======== INPUT FOR THIS TASK ========
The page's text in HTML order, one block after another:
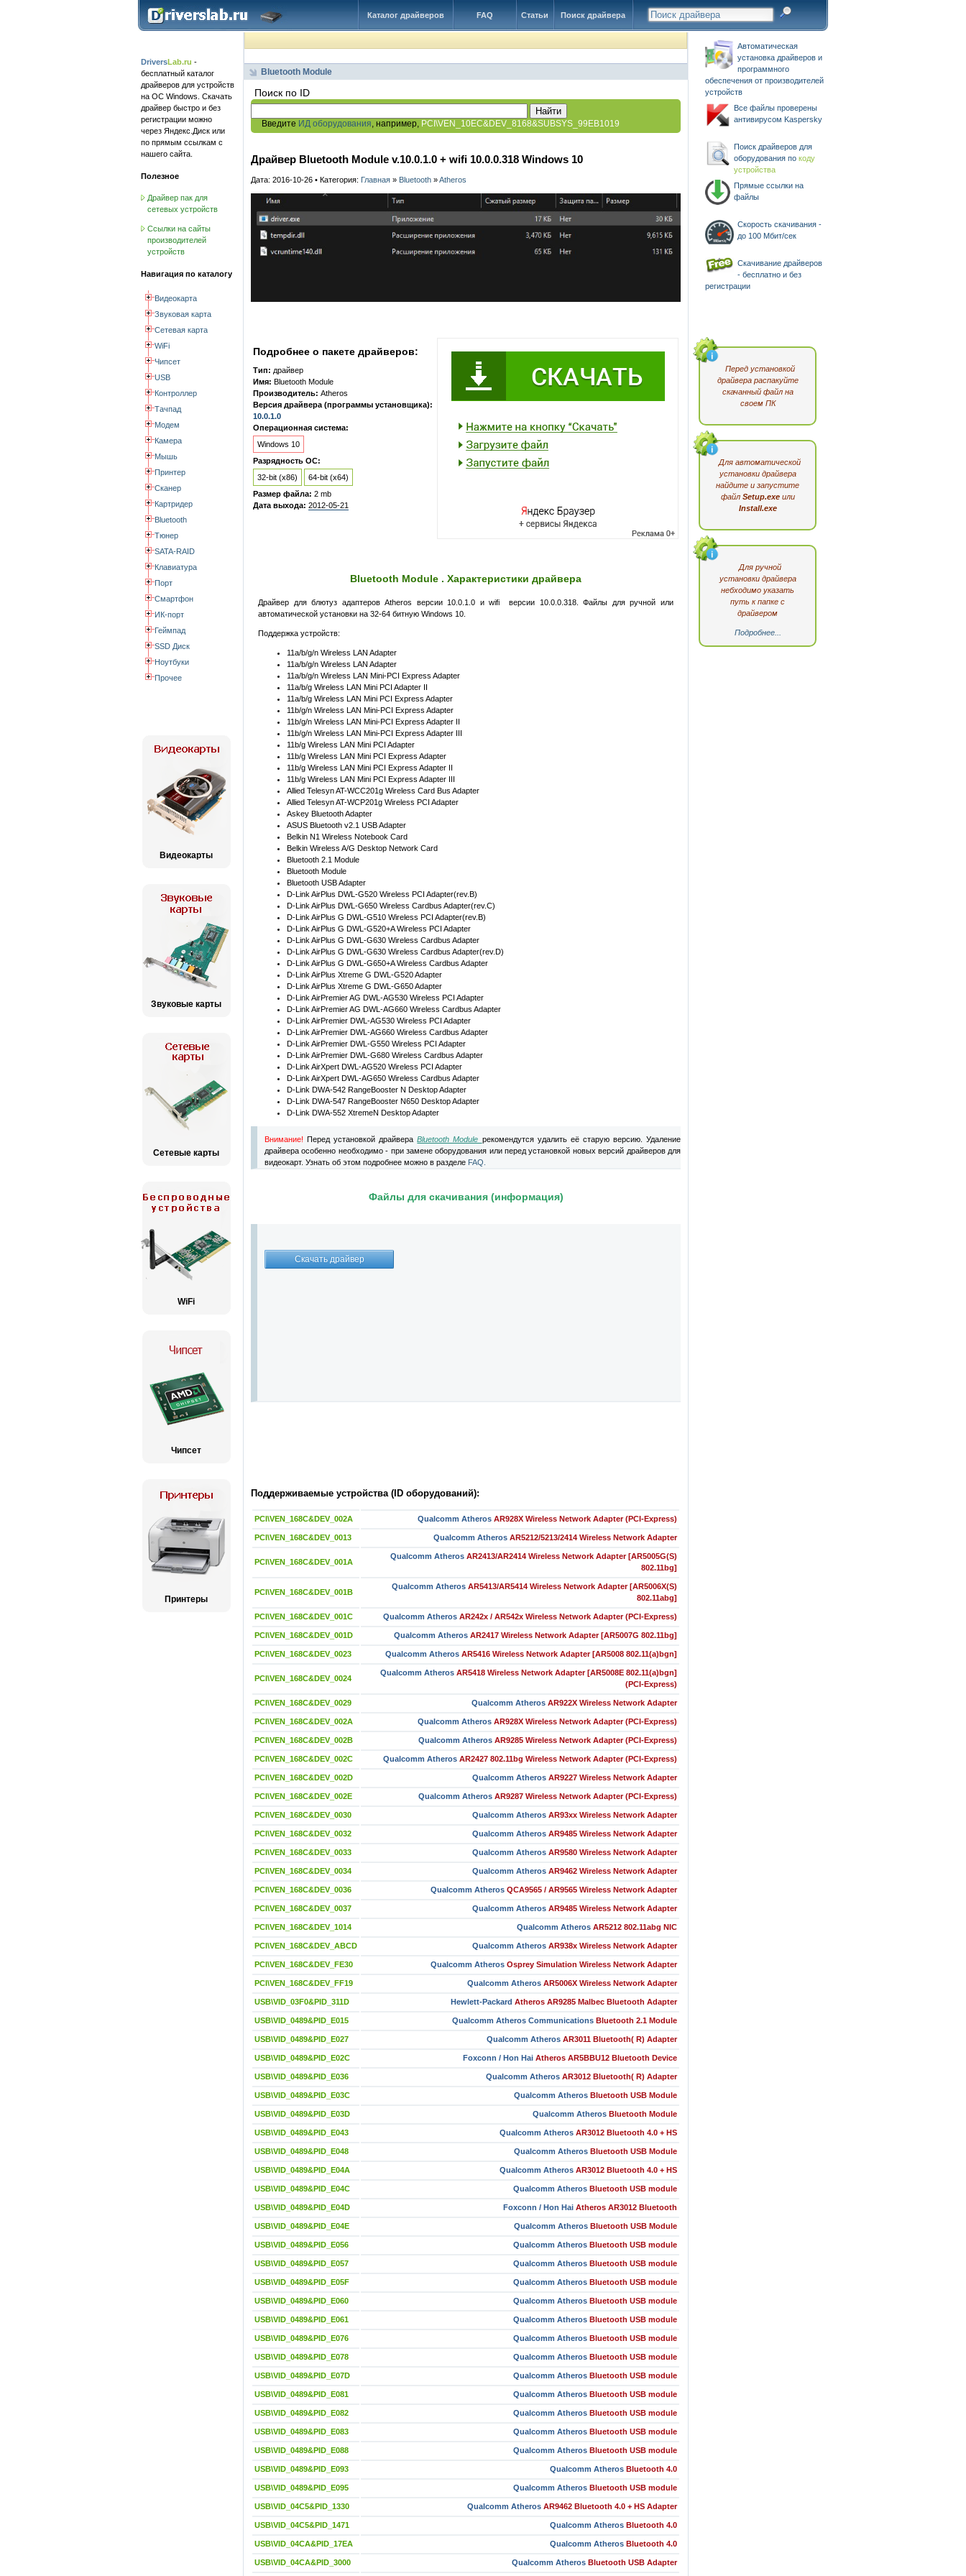
Поиск драйвера
Статьи
FAQ
Каталог драйверов
DriversLab.ru -
бесплатный каталог
драйверов для устройств
на ОС Windows. Скачать
драйвер быстро и без
регистрации можно
через Яндекс.Диск или
по прямым ссылкам с
нашего сайта.
Полезное
Драйвер пак для
сетевых устройств
Ссылки на сайты
производителей
устройств
Навигация по каталогу
Видеокарта
Звуковая карта
Сетевая карта
WiFi
Чипсет
USB
Контроллер
Тачпад
Модем
Камера
Мышь
Принтер
Сканер
Картридер
Bluetooth
Тюнер
SATA-RAID
Клавиатура
Порт
Смартфон
ИК-порт
Геймпад
SSD Диск
Ноутбуки
Прочее
Видеокарты
Звуковые карты
Сетевые карты
WiFi
Чипсет
Принтеры
Автоматическая
установка драйверов и
программного
обеспечения от производителей
устройств
Все файлы проверены
антивирусом Kaspersky
Поиск драйверов для
оборудования по коду
устройства
Прямые ссылки на
файлы
Скорость скачивания -
до 100 Мбит/сек
Скачивание драйверов
- бесплатно и без
регистрации
Перед установкой
драйвера распакуйте
скачанный файл на
своем ПК
Для автоматической
установки драйвера
найдите и запустите
файл Setup.exeили
Install.exe
Для ручной
установки драйвера
небходимо указать
путь к папке с
драйвером
Подробнее...
Bluetooth Module
Поиск по ID
Введите ИД оборудования, например, PCI\VEN_10EC&DEV_8168&SUBSYS_99EB1019
Драйвер Bluetooth Module v.10.0.1.0 + wifi 10.0.0.318 Windows 10
Дата: 2016-10-26 • Категория: Главная » Bluetooth »Atheros
Подробнее о пакете драйверов:
Тип: драйвер
Имя: Bluetooth Module
Производитель: Atheros
Версия драйвера (программы установщика):
10.0.1.0
Операционная система:
Windows 10
Разрядность ОС:
32-bit (x86)
64-bit (x64)
Размер файла: 2 mb
Дата выхода: 2012-05-21
Bluetooth Module . Характеристики драйвера
Драйвер для блютуз адаптеров Atheros версии 10.0.1.0 и wifi версии 10.0.0.318. Файлы для ручной или
автоматической установки на 32-64 битную Windows 10.
Поддержка устройств:
11a/b/g/n Wireless LAN Adapter
11a/b/g/n Wireless LAN Adapter
11a/b/g/n Wireless LAN Mini-PCI Express Adapter
11a/b/g Wireless LAN Mini PCI Adapter II
11a/b/g Wireless LAN Mini PCI Express Adapter
11b/g/n Wireless LAN Mini-PCI Express Adapter
11b/g/n Wireless LAN Mini-PCI Express Adapter II
11b/g/n Wireless LAN Mini-PCI Express Adapter III
11b/g Wireless LAN Mini PCI Adapter
11b/g Wireless LAN Mini PCI Express Adapter
11b/g Wireless LAN Mini PCI Express Adapter II
11b/g Wireless LAN Mini PCI Express Adapter III
Allied Telesyn AT-WCC201g Wireless Card Bus Adapter
Allied Telesyn AT-WCP201g Wireless PCI Adapter
Askey Bluetooth Adapter
ASUS Bluetooth v2.1 USB Adapter
Belkin N1 Wireless Notebook Card
Belkin Wireless A/G Desktop Network Card
Bluetooth 2.1 Module
Bluetooth Module
Bluetooth USB Adapter
D-Link AirPlus DWL-G520 Wireless PCI Adapter(rev.B)
D-Link AirPlus DWL-G650 Wireless Cardbus Adapter(rev.C)
D-Link AirPlus G DWL-G510 Wireless PCI Adapter(rev.B)
D-Link AirPlus G DWL-G520+A Wireless PCI Adapter
D-Link AirPlus G DWL-G630 Wireless Cardbus Adapter
D-Link AirPlus G DWL-G630 Wireless Cardbus Adapter(rev.D)
D-Link AirPlus G DWL-G650+A Wireless Cardbus Adapter
D-Link AirPlus Xtreme G DWL-G520 Adapter
D-Link AirPlus Xtreme G DWL-G650 Adapter
D-Link AirPremier AG DWL-AG530 Wireless PCI Adapter
D-Link AirPremier AG DWL-AG660 Wireless Cardbus Adapter
D-Link AirPremier DWL-AG530 Wireless PCI Adapter
D-Link AirPremier DWL-AG660 Wireless Cardbus Adapter
D-Link AirPremier DWL-G550 Wireless PCI Adapter
D-Link AirPremier DWL-G680 Wireless Cardbus Adapter
D-Link AirXpert DWL-AG520 Wireless PCI Adapter
D-Link AirXpert DWL-AG650 Wireless Cardbus Adapter
D-Link DWA-542 RangeBooster N Desktop Adapter
D-Link DWA-547 RangeBooster N650 Desktop Adapter
D-Link DWA-552 XtremeN Desktop Adapter
Внимание! Перед установкой драйвераBluetooth Module рекомендутся удалить её старую версию. Удаление
драйвера особенно необходимо - при замене оборудования или перед установкой новых версий драйверов для
видеокарт. Узнать об этом подробнее можно в разделе FAQ.
Файлы для скачивания (информация)
Поддерживаемые устройства (ID оборудований):
PCI\VEN_168C&DEV_002A Qualcomm Atheros AR928X Wireless Network Adapter (PCI-Express)
PCI\VEN_168C&DEV_0013 Qualcomm Atheros AR5212/5213/2414 Wireless Network Adapter
PCI\VEN_168C&DEV_001A
Qualcomm Atheros AR2413/AR2414 Wireless Network Adapter [AR5005G(S)
802.11bg]
PCI\VEN_168C&DEV_001B
Qualcomm Atheros AR5413/AR5414 Wireless Network Adapter [AR5006X(S)
802.11abg]
PCI\VEN_168C&DEV_001C Qualcomm Atheros AR242x / AR542x Wireless Network Adapter (PCI-Express)
PCI\VEN_168C&DEV_001D Qualcomm Atheros AR2417 Wireless Network Adapter [AR5007G 802.11bg]
PCI\VEN_168C&DEV_0023 Qualcomm Atheros AR5416 Wireless Network Adapter [AR5008 802.11(a)bgn]
PCI\VEN_168C&DEV_0024
Qualcomm Atheros AR5418 Wireless Network Adapter [AR5008E 802.11(a)bgn]
(PCI-Express)
PCI\VEN_168C&DEV_0029 Qualcomm Atheros AR922X Wireless Network Adapter
PCI\VEN_168C&DEV_002A Qualcomm Atheros AR928X Wireless Network Adapter (PCI-Express)
PCI\VEN_168C&DEV_002B Qualcomm Atheros AR9285 Wireless Network Adapter (PCI-Express)
PCI\VEN_168C&DEV_002C Qualcomm Atheros AR2427 802.11bg Wireless Network Adapter (PCI-Express)
PCI\VEN_168C&DEV_002D Qualcomm Atheros AR9227 Wireless Network Adapter
PCI\VEN_168C&DEV_002E Qualcomm Atheros AR9287 Wireless Network Adapter (PCI-Express)
PCI\VEN_168C&DEV_0030 Qualcomm Atheros AR93xx Wireless Network Adapter
PCI\VEN_168C&DEV_0032 Qualcomm Atheros AR9485 Wireless Network Adapter
PCI\VEN_168C&DEV_0033 Qualcomm Atheros AR9580 Wireless Network Adapter
PCI\VEN_168C&DEV_0034 Qualcomm Atheros AR9462 Wireless Network Adapter
PCI\VEN_168C&DEV_0036 Qualcomm Atheros QCA9565 / AR9565 Wireless Network Adapter
PCI\VEN_168C&DEV_0037 Qualcomm Atheros AR9485 Wireless Network Adapter
PCI\VEN_168C&DEV_1014 Qualcomm Atheros AR5212 802.11abg NIC
PCI\VEN_168C&DEV_ABCD Qualcomm Atheros AR938x Wireless Network Adapter
PCI\VEN_168C&DEV_FE30 Qualcomm Atheros Osprey Simulation Wireless Network Adapter
PCI\VEN_168C&DEV_FF19 Qualcomm Atheros AR5006X Wireless Network Adapter
USB\VID_03F0&PID_311D Hewlett-Packard Atheros AR9285 Malbec Bluetooth Adapter
USB\VID_0489&PID_E015 Qualcomm Atheros Communications Bluetooth 2.1 Module
USB\VID_0489&PID_E027 Qualcomm Atheros AR3011 Bluetooth( R) Adapter
USB\VID_0489&PID_E02C Foxconn / Hon Hai Atheros AR5BBU12 Bluetooth Device
USB\VID_0489&PID_E036 Qualcomm Atheros AR3012 Bluetooth( R) Adapter
USB\VID_0489&PID_E03C Qualcomm Atheros Bluetooth USB Module
USB\VID_0489&PID_E03D Qualcomm Atheros Bluetooth Module
USB\VID_0489&PID_E043 Qualcomm Atheros AR3012 Bluetooth 4.0 + HS
USB\VID_0489&PID_E048 Qualcomm Atheros Bluetooth USB Module
USB\VID_0489&PID_E04A Qualcomm Atheros AR3012 Bluetooth 4.0 + HS
USB\VID_0489&PID_E04C Qualcomm Atheros Bluetooth USB module
USB\VID_0489&PID_E04D Foxconn / Hon Hai Atheros AR3012 Bluetooth
USB\VID_0489&PID_E04E Qualcomm Atheros Bluetooth USB Module
USB\VID_0489&PID_E056 Qualcomm Atheros Bluetooth USB module
USB\VID_0489&PID_E057 Qualcomm Atheros Bluetooth USB module
USB\VID_0489&PID_E05F Qualcomm Atheros Bluetooth USB module
USB\VID_0489&PID_E060 Qualcomm Atheros Bluetooth USB module
USB\VID_0489&PID_E061 Qualcomm Atheros Bluetooth USB module
USB\VID_0489&PID_E076 Qualcomm Atheros Bluetooth USB module
USB\VID_0489&PID_E078 Qualcomm Atheros Bluetooth USB module
USB\VID_0489&PID_E07D Qualcomm Atheros Bluetooth USB module
USB\VID_0489&PID_E081 Qualcomm Atheros Bluetooth USB module
USB\VID_0489&PID_E082 Qualcomm Atheros Bluetooth USB module
USB\VID_0489&PID_E083 Qualcomm Atheros Bluetooth USB module
USB\VID_0489&PID_E088 Qualcomm Atheros Bluetooth USB module
USB\VID_0489&PID_E093 Qualcomm Atheros Bluetooth 4.0
USB\VID_0489&PID_E095 Qualcomm Atheros Bluetooth USB module
USB\VID_04C5&PID_1330 Qualcomm Atheros AR9462 Bluetooth 4.0 + HS Adapter
USB\VID_04C5&PID_1471 Qualcomm Atheros Bluetooth 4.0
USB\VID_04CA&PID_17EA Qualcomm Atheros Bluetooth 4.0
USB\VID_04CA&PID_3000 Qualcomm Atheros Bluetooth USB Adapter
========
### EXERCISE GOAL
Reply with only the number of lines in the material above where the string "Telesyn" appears.

### THE COMPLETED TASK
2